(Data entries)
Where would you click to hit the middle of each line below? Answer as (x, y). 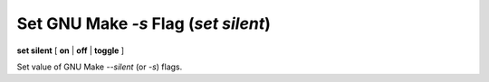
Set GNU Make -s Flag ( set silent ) (144, 23)
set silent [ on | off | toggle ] (71, 50)
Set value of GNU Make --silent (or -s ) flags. (100, 67)
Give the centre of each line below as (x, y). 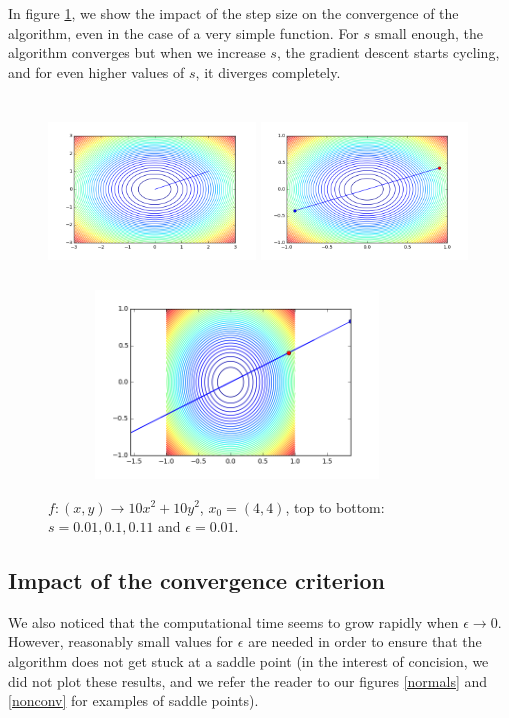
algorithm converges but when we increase (137, 52)
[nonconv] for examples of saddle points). (133, 700)
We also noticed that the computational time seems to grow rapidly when (233, 621)
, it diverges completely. (268, 71)
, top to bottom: (335, 506)
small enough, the (428, 32)
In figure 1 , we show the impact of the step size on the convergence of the (233, 13)
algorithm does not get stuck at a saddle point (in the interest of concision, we (248, 661)
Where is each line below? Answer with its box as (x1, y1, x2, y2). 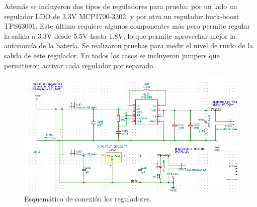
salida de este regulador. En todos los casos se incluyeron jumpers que (4, 50, 220, 60)
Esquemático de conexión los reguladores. (24, 193, 152, 203)
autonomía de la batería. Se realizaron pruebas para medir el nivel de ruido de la (4, 40, 253, 51)
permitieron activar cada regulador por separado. (4, 60, 155, 70)
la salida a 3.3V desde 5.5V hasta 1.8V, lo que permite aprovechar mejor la (4, 30, 236, 41)
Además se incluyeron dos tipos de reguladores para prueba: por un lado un (4, 1, 237, 11)
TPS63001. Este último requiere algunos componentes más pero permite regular (4, 21, 250, 31)
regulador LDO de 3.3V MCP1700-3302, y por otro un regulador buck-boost (4, 11, 239, 21)
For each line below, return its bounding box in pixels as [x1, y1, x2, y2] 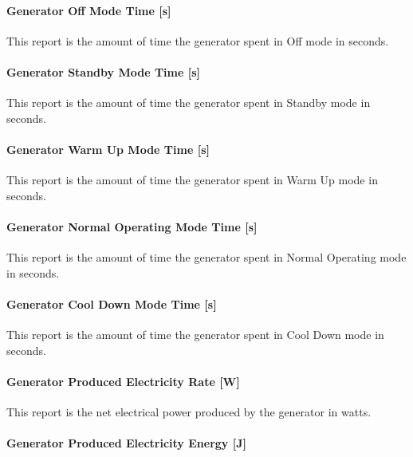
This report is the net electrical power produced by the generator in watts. [6, 404, 372, 420]
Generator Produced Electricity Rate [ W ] [6, 372, 240, 389]
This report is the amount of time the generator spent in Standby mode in [6, 94, 371, 111]
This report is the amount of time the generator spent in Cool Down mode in [6, 326, 384, 343]
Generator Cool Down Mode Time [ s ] [6, 295, 217, 312]
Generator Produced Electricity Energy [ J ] [6, 435, 246, 451]
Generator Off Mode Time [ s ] [6, 2, 171, 18]
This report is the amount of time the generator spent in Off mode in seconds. [6, 32, 389, 49]
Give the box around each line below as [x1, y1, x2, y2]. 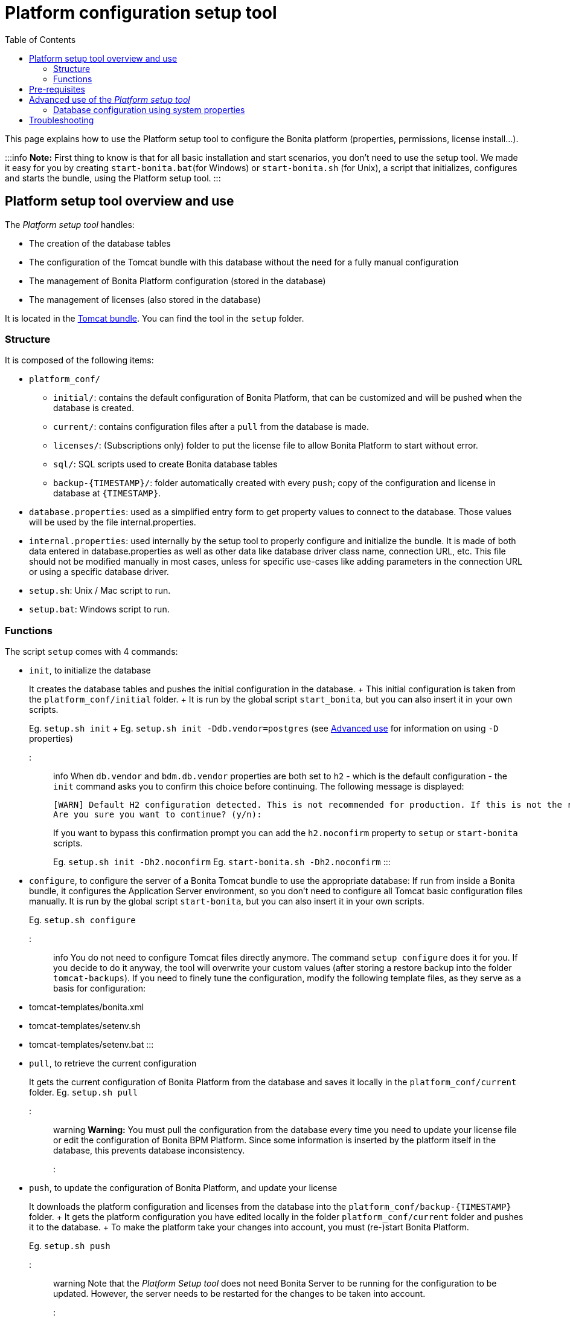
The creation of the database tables [29, 238, 171, 248]
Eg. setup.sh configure [29, 915, 136, 926]
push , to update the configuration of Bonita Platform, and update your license [29, 1183, 338, 1193]
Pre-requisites [29, 83, 85, 94]
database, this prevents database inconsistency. [53, 1145, 245, 1156]
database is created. [53, 403, 135, 414]
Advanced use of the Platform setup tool [29, 94, 190, 105]
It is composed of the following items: [5, 355, 154, 366]
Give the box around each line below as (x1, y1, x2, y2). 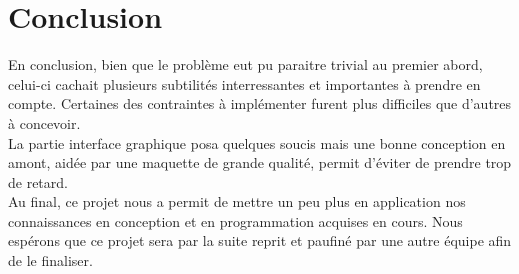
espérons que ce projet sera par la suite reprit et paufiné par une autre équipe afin (8, 230, 512, 251)
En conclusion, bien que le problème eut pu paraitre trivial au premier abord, (8, 54, 483, 75)
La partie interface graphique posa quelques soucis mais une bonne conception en (8, 132, 506, 153)
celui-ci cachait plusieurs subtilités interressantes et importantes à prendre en (8, 73, 481, 94)
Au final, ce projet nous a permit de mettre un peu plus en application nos (8, 191, 466, 212)
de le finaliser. (8, 250, 93, 271)
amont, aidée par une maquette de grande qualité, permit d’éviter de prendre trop (8, 152, 512, 173)
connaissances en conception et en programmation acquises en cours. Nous (8, 210, 463, 231)
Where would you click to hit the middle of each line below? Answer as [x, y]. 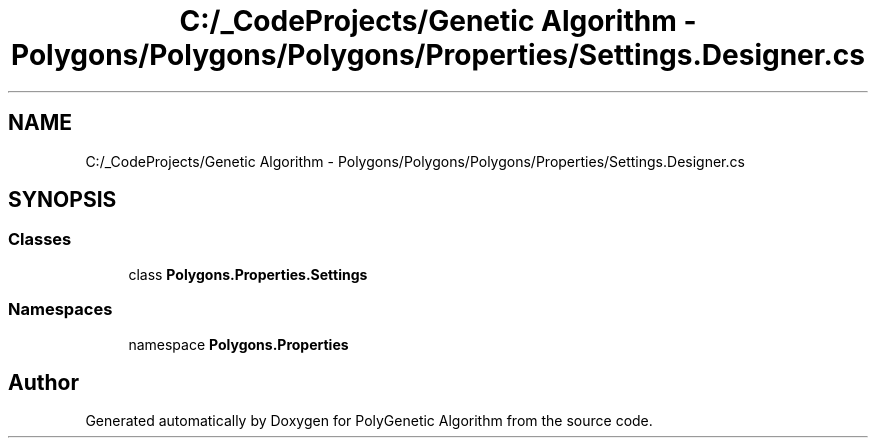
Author [43, 382]
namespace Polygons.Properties [238, 344]
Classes [40, 239]
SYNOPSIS [62, 200]
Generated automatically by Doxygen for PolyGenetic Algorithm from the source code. [369, 421]
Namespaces [60, 309]
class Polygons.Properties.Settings [248, 274]
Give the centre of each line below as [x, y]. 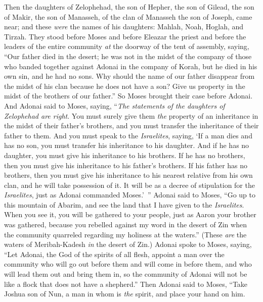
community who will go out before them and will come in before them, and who [128, 264]
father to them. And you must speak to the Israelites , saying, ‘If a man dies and [128, 135]
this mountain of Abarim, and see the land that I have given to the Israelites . [124, 204]
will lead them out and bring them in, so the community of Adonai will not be [126, 274]
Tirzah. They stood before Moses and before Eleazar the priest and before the [125, 36]
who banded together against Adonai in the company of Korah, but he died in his [131, 66]
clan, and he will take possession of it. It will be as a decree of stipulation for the [129, 185]
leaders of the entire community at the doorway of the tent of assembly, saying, [127, 46]
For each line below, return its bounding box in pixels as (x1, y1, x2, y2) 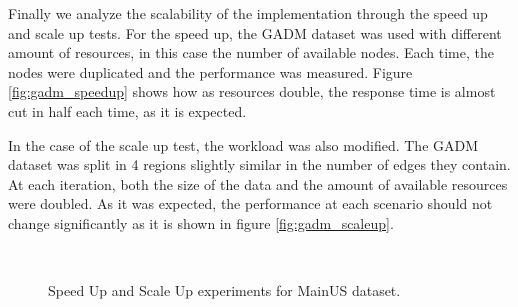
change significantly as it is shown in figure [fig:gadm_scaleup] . (8, 212, 394, 233)
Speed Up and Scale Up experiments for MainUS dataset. (48, 280, 401, 301)
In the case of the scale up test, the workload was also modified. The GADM (8, 134, 479, 155)
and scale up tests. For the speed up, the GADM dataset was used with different (8, 22, 502, 43)
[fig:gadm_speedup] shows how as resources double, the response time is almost (8, 81, 496, 102)
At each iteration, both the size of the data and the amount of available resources (8, 173, 508, 194)
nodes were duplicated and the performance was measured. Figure (8, 61, 413, 82)
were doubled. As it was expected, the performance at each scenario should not (8, 193, 493, 214)
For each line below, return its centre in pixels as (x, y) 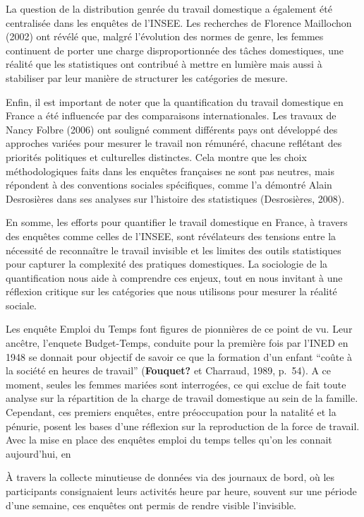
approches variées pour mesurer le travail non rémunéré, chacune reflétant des (174, 143)
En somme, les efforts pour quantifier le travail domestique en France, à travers (177, 222)
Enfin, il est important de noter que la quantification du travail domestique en (175, 101)
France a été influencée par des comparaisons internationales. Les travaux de (171, 115)
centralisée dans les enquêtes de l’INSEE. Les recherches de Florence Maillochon (179, 22)
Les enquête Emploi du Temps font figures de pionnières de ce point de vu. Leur (179, 329)
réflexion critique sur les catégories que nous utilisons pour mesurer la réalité (171, 291)
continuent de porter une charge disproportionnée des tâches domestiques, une (175, 50)
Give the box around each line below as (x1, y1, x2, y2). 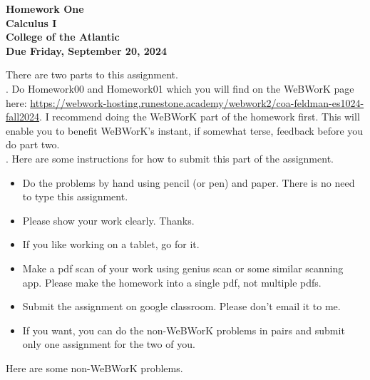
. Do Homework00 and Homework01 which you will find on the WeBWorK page (6, 81, 354, 96)
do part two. (6, 137, 60, 152)
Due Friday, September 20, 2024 (6, 43, 168, 58)
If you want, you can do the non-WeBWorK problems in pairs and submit (22, 322, 345, 337)
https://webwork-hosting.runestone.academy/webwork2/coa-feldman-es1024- (30, 95, 364, 110)
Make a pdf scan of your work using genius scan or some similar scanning (22, 260, 344, 275)
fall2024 (6, 109, 40, 124)
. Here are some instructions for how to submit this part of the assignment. (6, 150, 334, 165)

*What you will do:*
The reply should hold the lines from the top of the records through the line containing "Generator Off Mode Time [ s ] [6, 2, 171, 18]", reproduced exactly, and no pictures.

*Answer space:*
Where would you click to hit the middle of each line below? Answer as (x, y). 
Set GNU Make -s Flag ( set silent ) (144, 23)
set silent [ on | off | toggle ] (71, 50)
Set value of GNU Make --silent (or -s ) flags. (100, 67)
Give the centre of each line below as (x, y). 
algorithm converges but when we increase (137, 52)
[nonconv] for examples of saddle points). (133, 700)
We also noticed that the computational time seems to grow rapidly when (233, 621)
, it diverges completely. (268, 71)
, top to bottom: (335, 506)
small enough, the (428, 32)
In figure 1 , we show the impact of the step size on the convergence of the (233, 13)
algorithm does not get stuck at a saddle point (in the interest of concision, we (248, 661)
Where is each line below? Answer with its box as (x1, y1, x2, y2). 
salida de este regulador. En todos los casos se incluyeron jumpers que (4, 50, 220, 60)
Esquemático de conexión los reguladores. (24, 193, 152, 203)
autonomía de la batería. Se realizaron pruebas para medir el nivel de ruido de la (4, 40, 253, 51)
permitieron activar cada regulador por separado. (4, 60, 155, 70)
la salida a 3.3V desde 5.5V hasta 1.8V, lo que permite aprovechar mejor la (4, 30, 236, 41)
Además se incluyeron dos tipos de reguladores para prueba: por un lado un (4, 1, 237, 11)
TPS63001. Este último requiere algunos componentes más pero permite regular (4, 21, 250, 31)
regulador LDO de 3.3V MCP1700-3302, y por otro un regulador buck-boost (4, 11, 239, 21)
For each line below, return its bounding box in pixels as [x1, y1, x2, y2] 
This report is the net electrical power produced by the generator in watts. [6, 404, 372, 420]
Generator Produced Electricity Rate [ W ] [6, 372, 240, 389]
This report is the amount of time the generator spent in Standby mode in [6, 94, 371, 111]
This report is the amount of time the generator spent in Cool Down mode in [6, 326, 384, 343]
Generator Cool Down Mode Time [ s ] [6, 295, 217, 312]
Generator Produced Electricity Energy [ J ] [6, 435, 246, 451]
Generator Off Mode Time [ s ] [6, 2, 171, 18]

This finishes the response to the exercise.